Protesto após mortes
Após as mortes, cerca de 50 moradores desceram o Morro do Dendê carregando sacolas e espalharam lixo no acesso à favela. Um dos manifestantes foi preso por desacato e agressão a um policial militar. Ele foi levado à 37ª DP (Ilha do Governador). Durante o ato, os manifestantes deram socos e pontapés em ônibus e em carros da Polícia e da Defesa Civil. Alguns até jogaram pedras para o alto. A todo momento, eles pediam "justiça" e chamavam os policiais de assassinos.
Uma viatura da 4ª DP (Praça da República) chegou a ser cercada pelos manifestantes e foi atingida com chutes, mas os policiais não reagiram. Os moradores fecharam a Rua Tenente Cleto Campelo, no Cacuia, causando um grande engarrafamento. Na Estrada do Cacuia, alguns comerciantes fecharam as portas. Na porta da 37ª DP, houve reforço no policiamento com cinco carros, mas não foram registrados confrontos.

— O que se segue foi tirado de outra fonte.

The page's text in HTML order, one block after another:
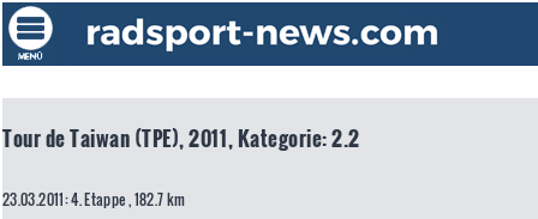
Tour de Taiwan (TPE), 2011, Kategorie: 2.2
23.03.2011: 4. Etappe , 182.7 km
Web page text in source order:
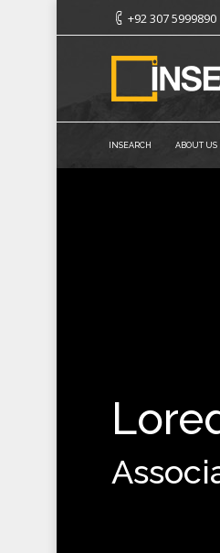
+92 307 5999890
INSEARCH ABOUT US

Por volta das 14h30, os manifestantes fecharam a Rua Vistula, em frente à delegacia e alguns se sentaram no chão. Outros estão com o rosto coberto com capuz. Eles carregam cartazes com dizeres como:"Gilson Costa, morto enquanto saiu para comprar coentro" e "Justiça pelo Gilson e Vanderson". A maioria deu as mãos e fez um cordão na porta do local pedindo justiça.

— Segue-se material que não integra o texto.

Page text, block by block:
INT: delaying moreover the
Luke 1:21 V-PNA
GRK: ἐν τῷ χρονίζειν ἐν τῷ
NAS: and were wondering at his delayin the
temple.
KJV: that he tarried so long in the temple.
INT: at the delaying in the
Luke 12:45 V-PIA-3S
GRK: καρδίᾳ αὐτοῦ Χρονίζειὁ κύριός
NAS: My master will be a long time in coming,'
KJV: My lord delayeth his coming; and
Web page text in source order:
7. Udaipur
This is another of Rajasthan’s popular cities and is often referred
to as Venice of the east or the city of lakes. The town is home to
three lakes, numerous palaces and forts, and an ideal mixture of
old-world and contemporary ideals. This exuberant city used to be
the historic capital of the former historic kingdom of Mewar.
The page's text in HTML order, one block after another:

O tenente coronel Wagner Nunes, comandante do 17º BPM (Ilha) explicou como teve início a manifestação e explicou que, embora a Polícia Militar estivesse presente, a operação que resultou na morte de duas pessoas, era da Polícia Civil.
"O protesto começou dentro da comunidade do Dendê, na Rua Graná, onde moradores conseguiram atear fogo em alguns objetos como cadeiras. Após, a ação ser controlada pela PM, eles reiniciaram o protesto. Infelizmente, durante a manifestação, algumas pessoas jogaram pedras. A PM apenas preparou o terreno para a operação da Polícia Civil, no Dendê, que desencadeou em dois mortos. Foi só um apoio", disse.
Em nota, a Polícia Civil informou que a operação, batizada de Black Machine III, ocorreu nas comunidades do Dendê, Barbante, Bancários, Boogie Woogie, entre outras localidades da região da Ilha do Governador. Quatrocentos policiais participam da operação, que teve o apoio de agentes da Coordenadoria de Recursos Especiais (CORE) e de unidades do Departamento Geral de Polícia Especializada (DGPE), além de policiais militares. Em edições anteriores da ação, foram apreendidas cerca de 650 máquinas de jogos de azar.